EXCERPTED RECORDS:
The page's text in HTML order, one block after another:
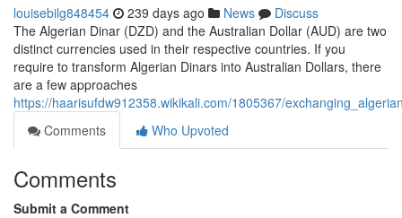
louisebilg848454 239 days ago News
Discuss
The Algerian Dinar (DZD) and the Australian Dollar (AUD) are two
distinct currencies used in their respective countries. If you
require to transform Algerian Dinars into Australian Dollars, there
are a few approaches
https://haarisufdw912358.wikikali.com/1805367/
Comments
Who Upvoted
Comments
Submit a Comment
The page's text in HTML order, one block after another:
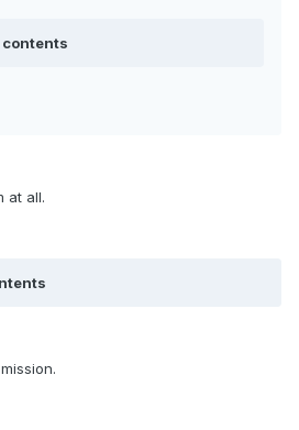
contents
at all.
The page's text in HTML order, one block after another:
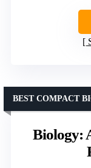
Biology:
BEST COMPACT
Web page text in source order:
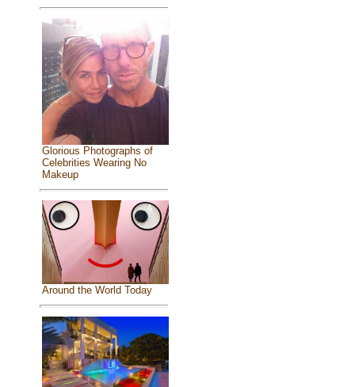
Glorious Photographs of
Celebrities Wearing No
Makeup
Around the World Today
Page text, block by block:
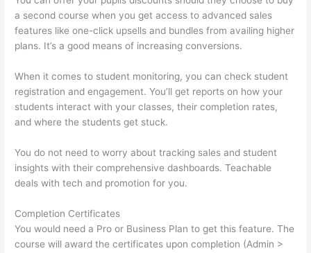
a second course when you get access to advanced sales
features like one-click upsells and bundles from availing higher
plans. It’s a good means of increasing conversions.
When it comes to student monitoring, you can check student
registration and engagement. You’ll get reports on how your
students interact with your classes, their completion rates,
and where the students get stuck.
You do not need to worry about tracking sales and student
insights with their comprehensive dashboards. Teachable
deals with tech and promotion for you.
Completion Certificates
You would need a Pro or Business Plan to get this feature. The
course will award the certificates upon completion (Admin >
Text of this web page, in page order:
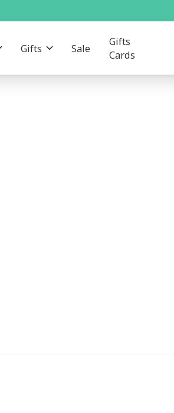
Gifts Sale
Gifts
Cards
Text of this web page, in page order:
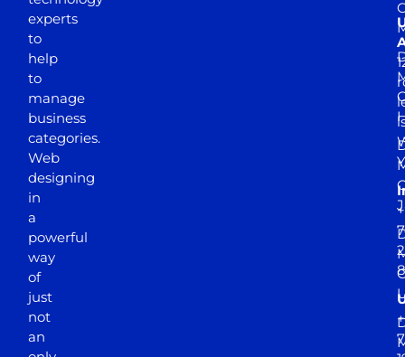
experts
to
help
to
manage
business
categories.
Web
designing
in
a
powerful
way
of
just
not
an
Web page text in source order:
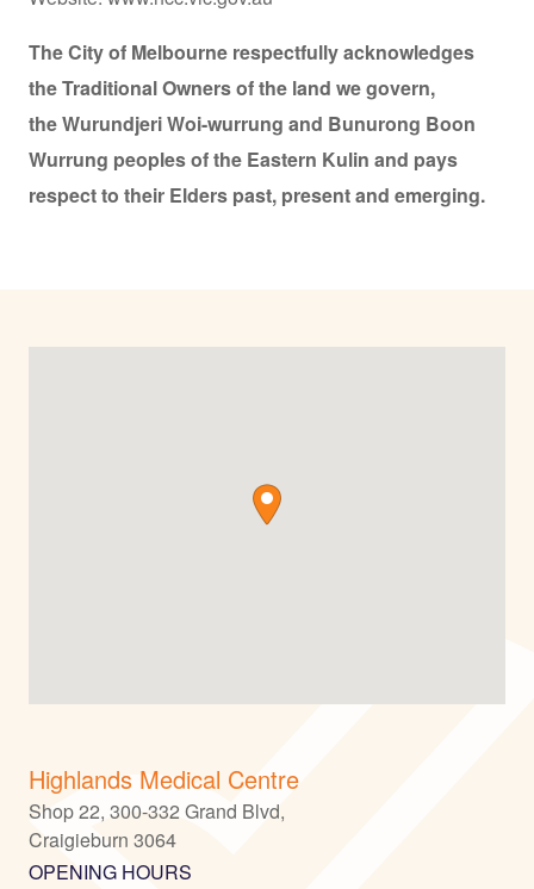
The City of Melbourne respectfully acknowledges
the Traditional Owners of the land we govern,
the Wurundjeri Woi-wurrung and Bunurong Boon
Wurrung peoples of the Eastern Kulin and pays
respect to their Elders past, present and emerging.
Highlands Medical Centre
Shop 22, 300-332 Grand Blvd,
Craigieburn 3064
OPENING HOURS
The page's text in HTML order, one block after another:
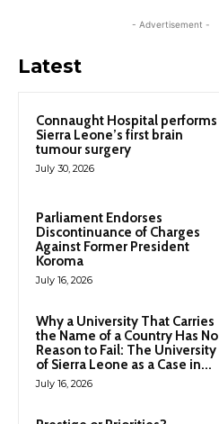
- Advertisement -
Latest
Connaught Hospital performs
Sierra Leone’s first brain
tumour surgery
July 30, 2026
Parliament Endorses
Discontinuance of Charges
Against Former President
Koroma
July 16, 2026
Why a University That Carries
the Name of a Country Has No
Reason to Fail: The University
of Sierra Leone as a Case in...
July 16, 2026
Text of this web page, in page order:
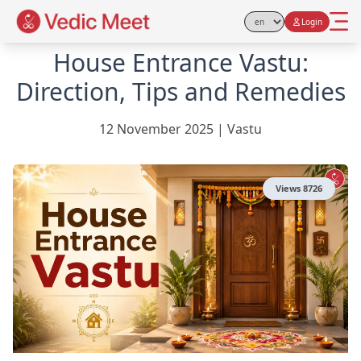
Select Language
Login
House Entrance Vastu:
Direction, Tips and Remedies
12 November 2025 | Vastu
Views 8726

ACTIVITY:
Repeat the data exactly in full, omitting its pictures.

REPLY TO THE EXERCISE:
The page's text in HTML order, one block after another:
louisebilg848454 239 days ago News
Discuss
The Algerian Dinar (DZD) and the Australian Dollar (AUD) are two
distinct currencies used in their respective countries. If you
require to transform Algerian Dinars into Australian Dollars, there
are a few approaches
https://haarisufdw912358.wikikali.com/1805367/
Comments
Who Upvoted
Comments
Submit a Comment
The page's text in HTML order, one block after another:
contents
at all.
The page's text in HTML order, one block after another:
Biology:
BEST COMPACT
Web page text in source order:
Glorious Photographs of
Celebrities Wearing No
Makeup
Around the World Today
Page text, block by block:
a second course when you get access to advanced sales
features like one-click upsells and bundles from availing higher
plans. It’s a good means of increasing conversions.
When it comes to student monitoring, you can check student
registration and engagement. You’ll get reports on how your
students interact with your classes, their completion rates,
and where the students get stuck.
You do not need to worry about tracking sales and student
insights with their comprehensive dashboards. Teachable
deals with tech and promotion for you.
Completion Certificates
You would need a Pro or Business Plan to get this feature. The
course will award the certificates upon completion (Admin >
Text of this web page, in page order:
Gifts Sale
Gifts
Cards
Text of this web page, in page order:
experts
to
help
to
manage
business
categories.
Web
designing
in
a
powerful
way
of
just
not
an
Web page text in source order:
The City of Melbourne respectfully acknowledges
the Traditional Owners of the land we govern,
the Wurundjeri Woi-wurrung and Bunurong Boon
Wurrung peoples of the Eastern Kulin and pays
respect to their Elders past, present and emerging.
Highlands Medical Centre
Shop 22, 300-332 Grand Blvd,
Craigieburn 3064
OPENING HOURS
The page's text in HTML order, one block after another:
- Advertisement -
Latest
Connaught Hospital performs
Sierra Leone’s first brain
tumour surgery
July 30, 2026
Parliament Endorses
Discontinuance of Charges
Against Former President
Koroma
July 16, 2026
Why a University That Carries
the Name of a Country Has No
Reason to Fail: The University
of Sierra Leone as a Case in...
July 16, 2026
Text of this web page, in page order:
Select Language
Login
House Entrance Vastu:
Direction, Tips and Remedies
12 November 2025 | Vastu
Views 8726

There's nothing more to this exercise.